MINERAL Resources Authority (MRA) managing director, Jerry Garry, has congratulated stakeholders of the Lihir Mine Compensation and Relocation Agreement (CRA) negotiations, for successfully completing 99% of the CRA process with Newcrest Lihir Gold Mining Limited (LGL).
Mr Garry was on Lihir on a mine site visit and to meet LGL executives when he spoke to the stakeholders.
The MD particularly thanked LGL for being a responsible corporate citizen of Papua New Guinea by genuinely committing itself to working with all stakeholders on the three year lengthy CRA process. He said landowners are a very important stakeholder group in all mining projects in the country.
“We must accord them due recognition in return for their land. I urge LGL and other operators in the country to do more for landowners where possible,” said Mr Garry.
The MD said the MRA would support mining companies that play their part in ensuring landowners are given avenues and opportunities to benefit out of their land, in a manner that is fair, equitable and sustainable.
The LGL’s head of Business Services Felix Tavil, said the company was responsible to its landowners as a party to the CRA process.
He said it was important to note that the CRA process is a state sanctioned process permitted under the Mining Act 1992, which requires the company to negotiate compensation directly with landowners unlike in the past, where a third party negotiated on behalf of the landowners which resulted in benefits not reaching the landowners.
The parties to the CRA negotiations are the LGL, Nimamar Local Level Government, the Lihir United and Catholic Churches, and 8 tenement landowner groups and five relocated villages which are:
- Putput plant site 2. Kapit pit and stockpile 3. Landolam pit 4. Kunaye Airpot 5. Londolovit Weir 6. Londolovit Quarry
- Lakunbut Dam
- Lakunbut relocation family group
- Kapit relocation family group
- Mining Easement 11. Putput relocation family group 12. Landolam Relocation family group 13. Londolovit Weri relocation family group
All these parties have agreed (in principle) with LGL on the amount of money to be paid to them as compensation, except the Nimamar LLG.

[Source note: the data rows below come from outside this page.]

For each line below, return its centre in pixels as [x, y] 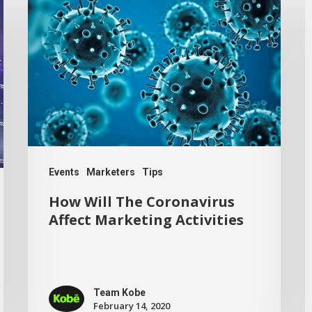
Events [64, 172]
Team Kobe [119, 293]
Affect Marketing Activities [147, 219]
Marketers [111, 172]
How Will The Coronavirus [142, 201]
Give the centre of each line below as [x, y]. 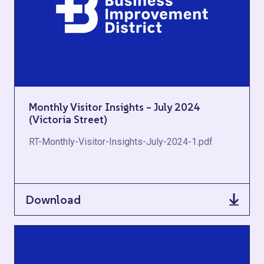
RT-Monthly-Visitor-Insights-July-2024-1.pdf [121, 142]
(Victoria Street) [68, 119]
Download [53, 199]
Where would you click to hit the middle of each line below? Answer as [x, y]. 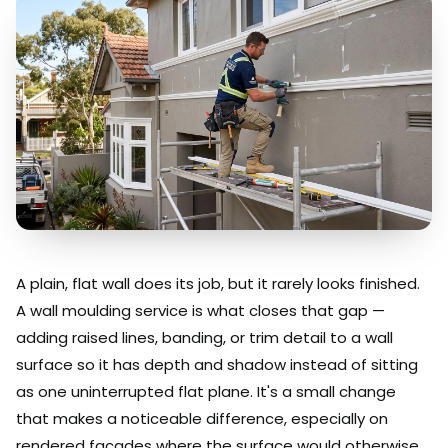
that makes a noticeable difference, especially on [202, 418]
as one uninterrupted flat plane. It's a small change [206, 391]
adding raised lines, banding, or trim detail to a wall [204, 337]
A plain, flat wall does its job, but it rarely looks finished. [218, 283]
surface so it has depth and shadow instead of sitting [217, 364]
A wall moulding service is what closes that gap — [200, 310]

The LLG is the only stakeholder that is yet to agree with LGL on their package. It is hoped LGL and the LLG will sort out their issues this week.
The drafts of the agreements will be delivered to the Chief Mining Warden of the Mineral Resources Authority (MRA) for verification against the Mining Act 1992 before a formal signing ceremony can take place.
Under the revised negotiations, a total of K54 million per annum is anticipated to be paid to all stakeholders. This amount will increase every year by five percent on base amounts to compensate for Consumer Price Index (CPI) movements.